### INFORMATION
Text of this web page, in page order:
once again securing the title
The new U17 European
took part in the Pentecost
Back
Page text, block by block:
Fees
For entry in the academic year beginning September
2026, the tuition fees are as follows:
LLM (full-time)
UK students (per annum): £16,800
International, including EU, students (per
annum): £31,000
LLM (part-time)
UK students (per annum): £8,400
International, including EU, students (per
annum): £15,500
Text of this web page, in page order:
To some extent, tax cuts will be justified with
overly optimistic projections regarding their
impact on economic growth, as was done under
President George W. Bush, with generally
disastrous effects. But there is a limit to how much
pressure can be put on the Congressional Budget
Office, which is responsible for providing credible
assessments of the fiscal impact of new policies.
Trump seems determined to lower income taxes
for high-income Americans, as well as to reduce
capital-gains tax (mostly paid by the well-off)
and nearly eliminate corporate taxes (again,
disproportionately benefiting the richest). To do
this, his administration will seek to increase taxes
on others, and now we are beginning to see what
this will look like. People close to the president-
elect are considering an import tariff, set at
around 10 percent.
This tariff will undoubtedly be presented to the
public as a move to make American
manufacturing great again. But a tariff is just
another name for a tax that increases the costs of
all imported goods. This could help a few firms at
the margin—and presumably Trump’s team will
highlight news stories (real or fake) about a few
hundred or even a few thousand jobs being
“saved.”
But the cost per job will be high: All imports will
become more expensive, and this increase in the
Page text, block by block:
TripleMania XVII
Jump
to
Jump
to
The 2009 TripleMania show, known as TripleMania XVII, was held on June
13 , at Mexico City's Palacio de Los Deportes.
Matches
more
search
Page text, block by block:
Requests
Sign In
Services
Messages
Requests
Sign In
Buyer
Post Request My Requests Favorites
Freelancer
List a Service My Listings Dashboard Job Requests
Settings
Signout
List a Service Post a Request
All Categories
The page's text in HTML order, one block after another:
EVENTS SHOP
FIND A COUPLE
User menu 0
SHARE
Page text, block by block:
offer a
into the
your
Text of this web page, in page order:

### WHAT THE TASK ASKS
The lines above should be duplicated exactly.

### RESPONSE
Text of this web page, in page order:
once again securing the title
The new U17 European
took part in the Pentecost
Back
Page text, block by block:
Fees
For entry in the academic year beginning September
2026, the tuition fees are as follows:
LLM (full-time)
UK students (per annum): £16,800
International, including EU, students (per
annum): £31,000
LLM (part-time)
UK students (per annum): £8,400
International, including EU, students (per
annum): £15,500
Text of this web page, in page order:
To some extent, tax cuts will be justified with
overly optimistic projections regarding their
impact on economic growth, as was done under
President George W. Bush, with generally
disastrous effects. But there is a limit to how much
pressure can be put on the Congressional Budget
Office, which is responsible for providing credible
assessments of the fiscal impact of new policies.
Trump seems determined to lower income taxes
for high-income Americans, as well as to reduce
capital-gains tax (mostly paid by the well-off)
and nearly eliminate corporate taxes (again,
disproportionately benefiting the richest). To do
this, his administration will seek to increase taxes
on others, and now we are beginning to see what
this will look like. People close to the president-
elect are considering an import tariff, set at
around 10 percent.
This tariff will undoubtedly be presented to the
public as a move to make American
manufacturing great again. But a tariff is just
another name for a tax that increases the costs of
all imported goods. This could help a few firms at
the margin—and presumably Trump’s team will
highlight news stories (real or fake) about a few
hundred or even a few thousand jobs being
“saved.”
But the cost per job will be high: All imports will
become more expensive, and this increase in the
Page text, block by block:
TripleMania XVII
Jump
to
Jump
to
The 2009 TripleMania show, known as TripleMania XVII, was held on June
13 , at Mexico City's Palacio de Los Deportes.
Matches
more
search
Page text, block by block:
Requests
Sign In
Services
Messages
Requests
Sign In
Buyer
Post Request My Requests Favorites
Freelancer
List a Service My Listings Dashboard Job Requests
Settings
Signout
List a Service Post a Request
All Categories
The page's text in HTML order, one block after another:
EVENTS SHOP
FIND A COUPLE
User menu 0
SHARE
Page text, block by block:
offer a
into the
your
Text of this web page, in page order:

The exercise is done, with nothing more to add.